-- The task --
From the listing below, extract each line containing the string "black".

-- Given entries --
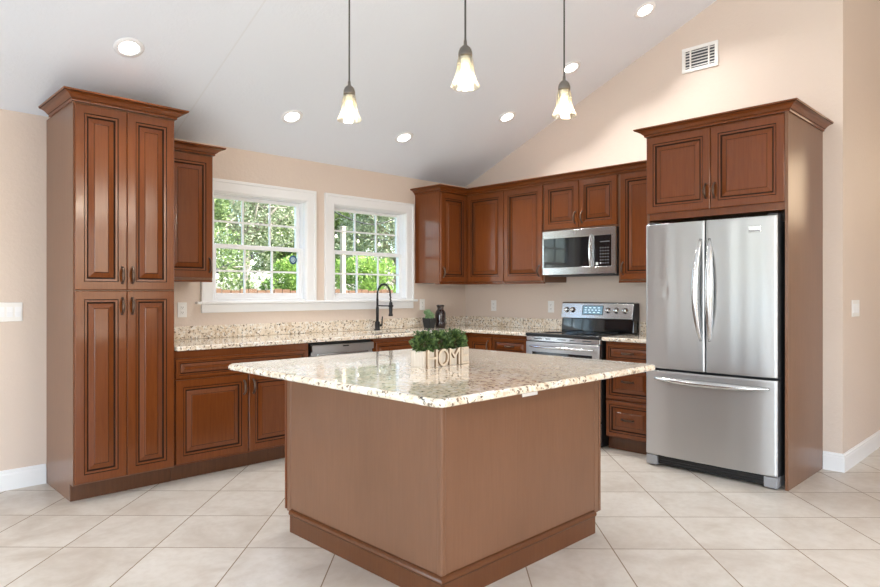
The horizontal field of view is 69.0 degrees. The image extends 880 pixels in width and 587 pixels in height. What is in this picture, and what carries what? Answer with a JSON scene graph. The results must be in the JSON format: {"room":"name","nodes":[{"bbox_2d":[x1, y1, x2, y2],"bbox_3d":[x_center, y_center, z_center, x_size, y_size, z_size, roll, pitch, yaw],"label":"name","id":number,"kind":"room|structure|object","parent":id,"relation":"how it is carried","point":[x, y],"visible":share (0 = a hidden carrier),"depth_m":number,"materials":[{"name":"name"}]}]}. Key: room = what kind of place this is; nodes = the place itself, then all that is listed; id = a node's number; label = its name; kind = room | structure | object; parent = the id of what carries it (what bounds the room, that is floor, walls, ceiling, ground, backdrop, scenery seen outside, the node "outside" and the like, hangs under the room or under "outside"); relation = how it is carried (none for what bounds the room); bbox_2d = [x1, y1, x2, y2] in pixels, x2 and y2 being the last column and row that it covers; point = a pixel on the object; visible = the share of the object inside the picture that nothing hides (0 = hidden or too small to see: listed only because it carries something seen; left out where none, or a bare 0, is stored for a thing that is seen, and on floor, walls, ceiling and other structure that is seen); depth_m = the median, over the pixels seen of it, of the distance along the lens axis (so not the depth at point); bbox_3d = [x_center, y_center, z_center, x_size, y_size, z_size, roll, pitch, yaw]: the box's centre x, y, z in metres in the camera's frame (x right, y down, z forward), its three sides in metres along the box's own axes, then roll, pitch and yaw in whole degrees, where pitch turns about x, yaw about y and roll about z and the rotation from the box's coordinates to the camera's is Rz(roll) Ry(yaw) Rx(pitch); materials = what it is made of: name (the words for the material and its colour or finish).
{"room":"kitchen","nodes":[
{"label":"kitchen","id":0,"kind":"room"},
{"bbox_2d":[0,109,464,482],"bbox_3d":[-2.976,-0.025,4.065,9.300,2.600,0.150,0,0,-45],"label":"wall","id":1,"kind":"structure","parent":0,"point":[23,136],"depth_m":4.26,"materials":[{"name":"beige paint"}]},
{"bbox_2d":[0,302,22,321],"bbox_3d":[-2.800,0.126,4.126,0.190,0.124,0.010,0,0,-45],"label":"light switch","id":2,"kind":"object","parent":1,"relation":"attached to","point":[9,311],"visible":1,"depth_m":4.15,"materials":[{"name":"white plastic"}]},
{"bbox_2d":[0,464,45,491],"bbox_3d":[-4.380,1.210,2.568,4.897,0.130,0.014,0,0,-45],"label":"baseboard","id":3,"kind":"structure","parent":1,"relation":"attached to","point":[16,478],"depth_m":4.19,"materials":[{"name":"white paint"}]},
{"bbox_2d":[177,302,186,316],"bbox_3d":[-1.984,0.134,4.929,0.072,0.115,0.008,0,0,-45],"label":"wall outlet","id":4,"kind":"object","parent":1,"relation":"attached to","point":[181,306],"visible":1,"depth_m":4.93,"materials":[{"name":"white plastic"}]},
{"bbox_2d":[174,139,225,281],"bbox_3d":[-1.888,-0.571,4.720,0.447,0.988,0.439,0,0,-45],"label":"upper cabinet","id":5,"kind":"object","parent":1,"relation":"attached to","point":[193,162],"visible":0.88,"depth_m":4.61,"materials":[{"name":"brown wood"}]},
{"bbox_2d":[200,178,316,301],"bbox_3d":[-1.496,-0.420,5.398,1.064,0.982,0.026,0,0,-45],"label":"trim","id":6,"kind":"structure","parent":1,"relation":"attached to","point":[309,197],"depth_m":5.62,"materials":[{"name":"white paint"}]},
{"bbox_2d":[214,191,304,300],"bbox_3d":[-1.554,-0.372,5.458,0.870,0.885,0.140,0,0,-45],"label":"window","id":7,"kind":"structure","parent":1,"relation":"in","point":[299,206],"depth_m":5.53,"materials":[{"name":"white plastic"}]},
{"bbox_2d":[289,255,296,263],"bbox_3d":[-1.304,-0.289,5.682,0.080,0.080,0.001,0,0,-45],"label":"window sticker","id":8,"kind":"object","parent":7,"relation":"attached to","point":[292,259],"visible":1,"depth_m":5.68,"materials":[{"name":"blue"}]},
{"bbox_2d":[195,299,417,303],"bbox_3d":[-1.090,0.082,5.827,2.330,0.022,0.100,0,0,-45],"label":"trim","id":9,"kind":"structure","parent":1,"relation":"attached to","point":[399,300],"depth_m":5.65,"materials":[{"name":"white paint"}]},
{"bbox_2d":[201,302,413,312],"bbox_3d":[-1.076,0.127,5.817,2.245,0.068,0.018,0,0,-45],"label":"trim","id":10,"kind":"structure","parent":1,"relation":"attached to","point":[205,308],"depth_m":5.62,"materials":[{"name":"white paint"}]},
{"bbox_2d":[334,211,394,224],"bbox_3d":[-1.247,-1.548,10.360,2.190,0.774,6.369,0,0,-9],"label":"string light","id":11,"kind":"object","parent":1,"relation":"attached to","point":[334,211],"visible":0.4,"depth_m":12.40,"materials":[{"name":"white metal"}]},
{"bbox_2d":[335,232,394,245],"bbox_3d":[-1.187,-1.269,11.941,2.831,0.325,9.284,0,0,-4],"label":"string light","id":12,"kind":"object","parent":1,"relation":"attached to","point":[335,232],"visible":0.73,"depth_m":14.83,"materials":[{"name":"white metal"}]},
{"bbox_2d":[324,192,413,299],"bbox_3d":[-0.660,-0.420,6.221,1.089,0.982,0.026,0,0,-45],"label":"trim","id":13,"kind":"structure","parent":1,"relation":"attached to","point":[330,199],"depth_m":6.11,"materials":[{"name":"white paint"}]},
{"bbox_2d":[334,205,404,299],"bbox_3d":[-0.718,-0.372,6.280,0.895,0.885,0.140,0,0,-45],"label":"window","id":14,"kind":"structure","parent":1,"relation":"in","point":[399,235],"depth_m":6.37,"materials":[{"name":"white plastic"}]},
{"bbox_2d":[420,299,424,309],"bbox_3d":[-0.185,0.126,6.700,0.072,0.115,0.008,0,0,-45],"label":"wall outlet","id":15,"kind":"object","parent":1,"relation":"attached to","point":[422,301],"visible":1,"depth_m":6.70,"materials":[{"name":"white plastic"}]},
{"bbox_2d":[415,191,504,284],"bbox_3d":[0.316,-0.544,6.591,0.761,0.924,0.864,0,0,-45],"label":"upper cabinet","id":16,"kind":"object","parent":1,"relation":"attached to","point":[459,239],"visible":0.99,"depth_m":6.48,"materials":[{"name":"brown wood"}]},
{"bbox_2d":[0,0,716,186],"bbox_3d":[1.168,-2.313,2.706,13.300,2.394,7.900,0,0,-45],"label":"ceiling","id":17,"kind":"structure","parent":0,"point":[236,66],"depth_m":4.72,"materials":[{"name":"white paint"}]},
{"bbox_2d":[113,37,143,57],"bbox_3d":[-1.911,-1.504,3.934,0.176,0.073,0.162,0,0,-45],"label":"recessed light","id":18,"kind":"object","parent":17,"relation":"in","point":[128,47],"visible":1,"depth_m":3.93,"materials":[{"name":"white plastic"}]},
{"bbox_2d":[281,110,302,122],"bbox_3d":[-1.168,-1.387,5.051,0.176,0.073,0.162,0,0,-45],"label":"recessed light","id":19,"kind":"object","parent":17,"relation":"in","point":[291,116],"visible":1,"depth_m":5.04,"materials":[{"name":"white plastic"}]},
{"bbox_2d":[337,0,360,123],"bbox_3d":[-0.401,-1.518,2.832,0.116,1.517,0.116,0,0,-45],"label":"pendant lamp","id":20,"kind":"object","parent":17,"relation":"hanging from","point":[348,109],"visible":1,"depth_m":2.82,"materials":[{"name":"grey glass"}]},
{"bbox_2d":[395,132,412,142],"bbox_3d":[-0.327,-1.407,5.814,0.176,0.073,0.162,0,0,-45],"label":"recessed light","id":21,"kind":"object","parent":17,"relation":"in","point":[404,137],"visible":1,"depth_m":5.80,"materials":[{"name":"white plastic"}]},
{"bbox_2d":[451,0,479,91],"bbox_3d":[0.094,-1.662,2.372,0.116,1.804,0.116,0,0,-45],"label":"pendant lamp","id":22,"kind":"object","parent":17,"relation":"hanging from","point":[465,75],"visible":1,"depth_m":2.36,"materials":[{"name":"grey glass"}]},
{"bbox_2d":[498,111,515,122],"bbox_3d":[0.626,-1.639,5.984,0.176,0.073,0.162,0,0,-45],"label":"recessed light","id":23,"kind":"object","parent":17,"relation":"in","point":[508,116],"visible":1,"depth_m":5.98,"materials":[{"name":"white plastic"}]},
{"bbox_2d":[552,0,576,119],"bbox_3d":[0.536,-1.668,2.764,0.116,1.817,0.116,0,0,-45],"label":"pendant lamp","id":24,"kind":"object","parent":17,"relation":"hanging from","point":[564,91],"visible":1,"depth_m":2.75,"materials":[{"name":"grey glass"}]},
{"bbox_2d":[561,61,580,73],"bbox_3d":[1.125,-1.933,5.505,0.176,0.073,0.162,0,0,-45],"label":"recessed light","id":25,"kind":"object","parent":17,"relation":"in","point":[573,66],"visible":0.89,"depth_m":5.50,"materials":[{"name":"white plastic"}]},
{"bbox_2d":[634,2,655,17],"bbox_3d":[1.612,-2.220,5.035,0.176,0.073,0.162,0,0,-45],"label":"recessed light","id":26,"kind":"object","parent":17,"relation":"in","point":[645,9],"visible":1,"depth_m":5.03,"materials":[{"name":"white plastic"}]},
{"bbox_2d":[0,445,879,586],"bbox_3d":[1.168,1.335,2.706,13.300,0.120,7.900,0,0,-45],"label":"floor","id":27,"kind":"structure","parent":0,"point":[659,525],"depth_m":3.36,"materials":[{"name":"beige tile"}]},
{"bbox_2d":[38,86,188,501],"bbox_3d":[-2.180,0.032,4.261,0.746,2.488,0.684,0,0,-45],"label":"pantry cabinet","id":28,"kind":"object","parent":27,"relation":"on","point":[110,159],"visible":1,"depth_m":4.04,"materials":[{"name":"brown wood"}]},
{"bbox_2d":[171,343,307,480],"bbox_3d":[-1.599,0.835,4.860,1.054,0.882,0.644,0,0,-45],"label":"base cabinet","id":29,"kind":"object","parent":27,"relation":"on","point":[224,418],"visible":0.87,"depth_m":4.55,"materials":[{"name":"brown wood"}]},
{"bbox_2d":[308,339,373,356],"bbox_3d":[-0.983,0.842,5.449,0.614,0.868,0.574,0,0,-45],"label":"dishwasher","id":30,"kind":"object","parent":27,"relation":"on","point":[315,349],"visible":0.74,"depth_m":5.22,"materials":[{"name":"silver metal"}]},
{"bbox_2d":[364,336,439,351],"bbox_3d":[-0.435,0.835,6.005,0.915,0.882,0.644,0,0,-45],"label":"base cabinet","id":31,"kind":"object","parent":27,"relation":"on","point":[395,343],"visible":0.02,"depth_m":5.63,"materials":[{"name":"brown wood"}]},
{"bbox_2d":[285,380,600,586],"bbox_3d":[-0.001,0.834,3.463,1.230,0.884,1.271,0,0,-45],"label":"kitchen island","id":32,"kind":"object","parent":27,"relation":"on","point":[476,494],"visible":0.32,"depth_m":2.95,"materials":[{"name":"brown wood"}]},
{"bbox_2d":[228,349,654,407],"bbox_3d":[0.006,0.377,3.238,1.542,0.030,1.548,0,0,-45],"label":"island countertop","id":33,"kind":"structure","parent":32,"relation":"on","point":[488,374],"depth_m":2.86,"materials":[{"name":"stone"}]},
{"bbox_2d":[409,327,468,367],"bbox_3d":[-0.001,0.266,3.206,0.371,0.190,0.158,0,0,-45],"label":"planter box","id":34,"kind":"object","parent":33,"relation":"on","point":[430,353],"visible":1,"depth_m":3.15,"materials":[{"name":"beige wood"}]},
{"bbox_2d":[522,391,537,396],"bbox_3d":[0.424,0.451,3.013,0.115,0.072,0.008,0,0,-45],"label":"island outlet","id":35,"kind":"object","parent":32,"relation":"attached to","point":[536,392],"visible":0.18,"depth_m":3.01,"materials":[{"name":"white plastic"}]},
{"bbox_2d":[454,333,492,349],"bbox_3d":[0.294,0.835,6.537,0.866,0.882,0.910,0,0,-45],"label":"base cabinet","id":36,"kind":"object","parent":27,"relation":"on","point":[481,341],"visible":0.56,"depth_m":6.20,"materials":[{"name":"brown wood"}]},
{"bbox_2d":[174,325,558,350],"bbox_3d":[-0.485,0.377,5.462,3.486,0.030,1.350,0,0,-45],"label":"countertop","id":37,"kind":"structure","parent":36,"relation":"on","point":[263,340],"depth_m":5.26,"materials":[{"name":"stone"}]},
{"bbox_2d":[374,283,392,329],"bbox_3d":[-0.521,0.135,6.093,0.094,0.451,0.252,0,0,-45],"label":"faucet","id":38,"kind":"object","parent":37,"relation":"on","point":[378,325],"visible":1,"depth_m":6.13,"materials":[{"name":"black metal"}]},
{"bbox_2d":[422,309,435,327],"bbox_3d":[-0.110,0.266,6.525,0.141,0.191,0.137,0,0,37],"label":"potted plant","id":39,"kind":"object","parent":37,"relation":"on","point":[429,321],"visible":1,"depth_m":6.49,"materials":[{"name":"green plant"}]},
{"bbox_2d":[435,305,445,327],"bbox_3d":[0.004,0.244,6.647,0.112,0.233,0.112,0,0,-45],"label":"vase","id":40,"kind":"object","parent":37,"relation":"on","point":[440,315],"visible":0.99,"depth_m":6.60,"materials":[{"name":"brown glass"}]},
{"bbox_2d":[493,334,528,352],"bbox_3d":[0.845,0.835,6.136,0.644,0.882,0.428,0,0,-45],"label":"base cabinet","id":41,"kind":"object","parent":27,"relation":"on","point":[506,343],"visible":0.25,"depth_m":5.94,"materials":[{"name":"brown wood"}]},
{"bbox_2d":[525,302,638,446],"bbox_3d":[1.240,0.682,5.671,0.714,1.186,0.758,0,0,-45],"label":"electric range","id":42,"kind":"object","parent":27,"relation":"on","point":[584,324],"visible":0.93,"depth_m":5.63,"materials":[{"name":"silver metal"}]},
{"bbox_2d":[525,330,637,339],"bbox_3d":[1.254,0.369,5.685,0.638,0.028,0.758,0,0,-45],"label":"cooktop","id":43,"kind":"object","parent":42,"relation":"in","point":[553,334],"depth_m":5.56,"materials":[{"name":"black ceramic"}]},
{"bbox_2d":[606,341,646,454],"bbox_3d":[1.698,0.835,5.270,0.644,0.882,0.432,0,0,-45],"label":"base cabinet","id":44,"kind":"object","parent":27,"relation":"on","point":[625,395],"visible":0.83,"depth_m":5.09,"materials":[{"name":"brown wood"}]},
{"bbox_2d":[602,334,645,342],"bbox_3d":[1.697,0.377,5.269,0.646,0.030,0.438,0,0,-45],"label":"countertop","id":45,"kind":"structure","parent":44,"relation":"on","point":[633,338],"depth_m":5.14,"materials":[{"name":"stone"}]},
{"bbox_2d":[646,213,784,488],"bbox_3d":[2.085,0.381,4.671,0.836,1.790,0.910,0,0,-45],"label":"refrigerator","id":46,"kind":"object","parent":27,"relation":"on","point":[715,289],"visible":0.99,"depth_m":4.36,"materials":[{"name":"grey metal"}]},
{"bbox_2d":[633,98,833,490],"bbox_3d":[2.136,0.026,4.701,0.818,2.498,1.121,0,0,-45],"label":"tall cabinet","id":47,"kind":"object","parent":27,"relation":"on","point":[764,159],"visible":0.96,"depth_m":4.39,"materials":[{"name":"brown wood"}]},
{"bbox_2d":[465,0,879,453],"bbox_3d":[2.999,-0.758,7.261,4.000,4.067,3.676,0,0,-45],"label":"wall","id":48,"kind":"structure","parent":0,"point":[823,54],"depth_m":5.07,"materials":[{"name":"beige paint"}]},
{"bbox_2d":[174,316,561,339],"bbox_3d":[-0.485,0.310,5.462,3.486,0.102,1.350,0,0,-45],"label":"backsplash","id":49,"kind":"structure","parent":48,"relation":"attached to","point":[258,329],"depth_m":5.91,"materials":[{"name":"stone"}]},
{"bbox_2d":[491,300,495,310],"bbox_3d":[0.576,0.141,6.865,0.008,0.115,0.072,0,0,-45],"label":"wall outlet","id":50,"kind":"object","parent":48,"relation":"attached to","point":[493,302],"visible":1,"depth_m":6.87,"materials":[{"name":"white plastic"}]},
{"bbox_2d":[504,185,565,283],"bbox_3d":[0.911,-0.544,6.233,0.414,0.924,0.478,0,0,-45],"label":"upper cabinet","id":51,"kind":"object","parent":48,"relation":"attached to","point":[523,207],"visible":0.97,"depth_m":6.11,"materials":[{"name":"brown wood"}]},
{"bbox_2d":[548,301,553,312],"bbox_3d":[1.098,0.141,6.335,0.008,0.115,0.072,0,0,-45],"label":"wall outlet","id":52,"kind":"object","parent":48,"relation":"attached to","point":[550,303],"visible":1,"depth_m":6.33,"materials":[{"name":"white plastic"}]},
{"bbox_2d":[544,174,618,231],"bbox_3d":[1.349,-0.784,5.789,0.414,0.444,0.765,0,0,-45],"label":"upper cabinet","id":53,"kind":"object","parent":48,"relation":"attached to","point":[591,202],"visible":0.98,"depth_m":5.64,"materials":[{"name":"brown wood"}]},
{"bbox_2d":[542,226,618,276],"bbox_3d":[1.338,-0.354,5.774,0.446,0.412,0.756,0,0,-45],"label":"microwave","id":54,"kind":"object","parent":53,"relation":"attached to","point":[586,252],"visible":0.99,"depth_m":5.62,"materials":[{"name":"silver metal"}]},
{"bbox_2d":[619,170,646,282],"bbox_3d":[1.775,-0.544,5.355,0.414,0.924,0.448,0,0,-45],"label":"upper cabinet","id":55,"kind":"object","parent":48,"relation":"attached to","point":[632,185],"visible":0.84,"depth_m":5.30,"materials":[{"name":"brown wood"}]},
{"bbox_2d":[410,160,646,195],"bbox_3d":[0.765,-1.032,5.843,0.490,0.066,2.560,0,0,-45],"label":"crown molding","id":56,"kind":"structure","parent":55,"relation":"attached to","point":[639,165],"depth_m":5.94,"materials":[{"name":"brown wood"}]},
{"bbox_2d":[640,322,645,333],"bbox_3d":[1.920,0.310,5.489,0.020,0.102,0.438,0,0,-45],"label":"backsplash","id":57,"kind":"structure","parent":48,"relation":"attached to","point":[642,324],"depth_m":5.62,"materials":[{"name":"stone"}]},
{"bbox_2d":[682,40,718,73],"bbox_3d":[2.139,-1.937,5.272,0.012,0.205,0.300,0,0,-45],"label":"air vent","id":58,"kind":"object","parent":48,"relation":"in","point":[706,55],"visible":1,"depth_m":5.27,"materials":[{"name":"white plastic"}]},
{"bbox_2d":[823,430,879,472],"bbox_3d":[4.244,1.210,5.986,4.014,0.130,0.139,0,0,-45],"label":"baseboard","id":59,"kind":"structure","parent":48,"relation":"attached to","point":[832,461],"depth_m":4.66,"materials":[{"name":"white paint"}]},
{"bbox_2d":[852,300,859,316],"bbox_3d":[3.089,0.118,4.764,0.202,0.120,0.010,0,0,-45],"label":"light switch","id":60,"kind":"object","parent":48,"relation":"attached to","point":[855,303],"visible":1,"depth_m":4.75,"materials":[{"name":"white plastic"}]},
{"label":"outside","id":61,"kind":"structure","parent":0,"visible":0},
{"bbox_3d":[-12.718,1.726,26.082,52.000,0.200,44.800,0,0,-45],"label":"ground","id":62,"kind":"structure","parent":61,"visible":0},
{"bbox_2d":[214,198,254,289],"bbox_3d":[-5.553,-0.486,14.474,2.786,4.270,3.325,0,0,6],"label":"tree","id":63,"kind":"object","parent":62,"relation":"on","point":[220,205],"visible":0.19,"depth_m":14.31,"materials":[{"name":"green plant"}]},
{"bbox_2d":[214,199,293,288],"bbox_3d":[-5.522,-1.938,18.476,4.014,7.175,4.948,0,0,33],"label":"tree","id":64,"kind":"object","parent":62,"relation":"on","point":[253,213],"visible":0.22,"depth_m":18.04,"materials":[{"name":"green plant"}]},
{"bbox_2d":[258,253,295,290],"bbox_3d":[-3.696,0.340,16.176,2.023,2.617,1.687,0,0,-45],"label":"bush","id":65,"kind":"object","parent":62,"relation":"on","point":[289,278],"visible":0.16,"depth_m":15.68,"materials":[{"name":"green plant"}]},
{"bbox_2d":[216,288,392,292],"bbox_3d":[-5.630,0.750,12.037,12.400,1.670,0.062,0,0,-45],"label":"fence","id":66,"kind":"object","parent":62,"relation":"on","point":[218,290],"visible":0.15,"depth_m":14.06,"materials":[{"name":"brown wood"}]},
{"bbox_2d":[216,258,242,278],"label":"string light","id":67,"kind":"object","parent":66,"relation":"attached to","point":[217,276],"depth_m":11.39,"materials":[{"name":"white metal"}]},
{"bbox_2d":[247,251,263,264],"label":"string light","id":68,"kind":"object","parent":66,"relation":"attached to","point":[251,263],"depth_m":11.86,"materials":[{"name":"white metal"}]},
{"bbox_2d":[239,203,381,286],"bbox_3d":[-5.117,-2.101,24.381,5.142,7.502,5.853,0,0,10],"label":"tree","id":69,"kind":"object","parent":62,"relation":"on","point":[279,255],"visible":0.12,"depth_m":23.55,"materials":[{"name":"green plant"}]},
{"bbox_2d":[339,226,345,292],"bbox_3d":[-2.270,0.041,14.967,0.120,3.170,0.120,0,0,-45],"label":"wooden post","id":70,"kind":"object","parent":62,"relation":"on","point":[342,235],"visible":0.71,"depth_m":14.93,"materials":[{"name":"white wood"}]},
{"bbox_2d":[334,213,395,292],"bbox_3d":[-1.350,-1.688,21.845,4.908,6.674,3.816,0,0,-23],"label":"tree","id":71,"kind":"object","parent":62,"relation":"on","point":[384,228],"visible":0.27,"depth_m":20.73,"materials":[{"name":"green plant"}]},
{"bbox_2d":[335,255,395,292],"bbox_3d":[-1.940,0.279,17.405,1.885,2.739,1.682,0,0,-45],"label":"bush","id":72,"kind":"object","parent":62,"relation":"on","point":[368,283],"visible":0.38,"depth_m":17.14,"materials":[{"name":"green plant"}]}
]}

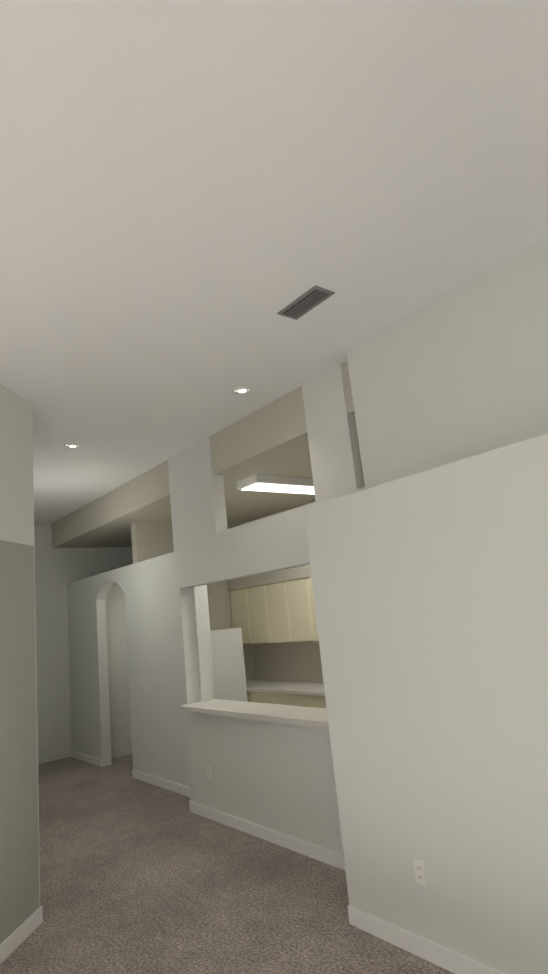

-- Result of this task --
{"bbox_2d":[374,283,392,329],"bbox_3d":[-0.521,0.135,6.093,0.094,0.451,0.252,0,0,-45],"label":"faucet","id":38,"kind":"object","parent":37,"relation":"on","point":[378,325],"visible":1,"depth_m":6.13,"materials":[{"name":"black metal"}]},
{"bbox_2d":[525,330,637,339],"bbox_3d":[1.254,0.369,5.685,0.638,0.028,0.758,0,0,-45],"label":"cooktop","id":43,"kind":"object","parent":42,"relation":"in","point":[553,334],"depth_m":5.56,"materials":[{"name":"black ceramic"}]},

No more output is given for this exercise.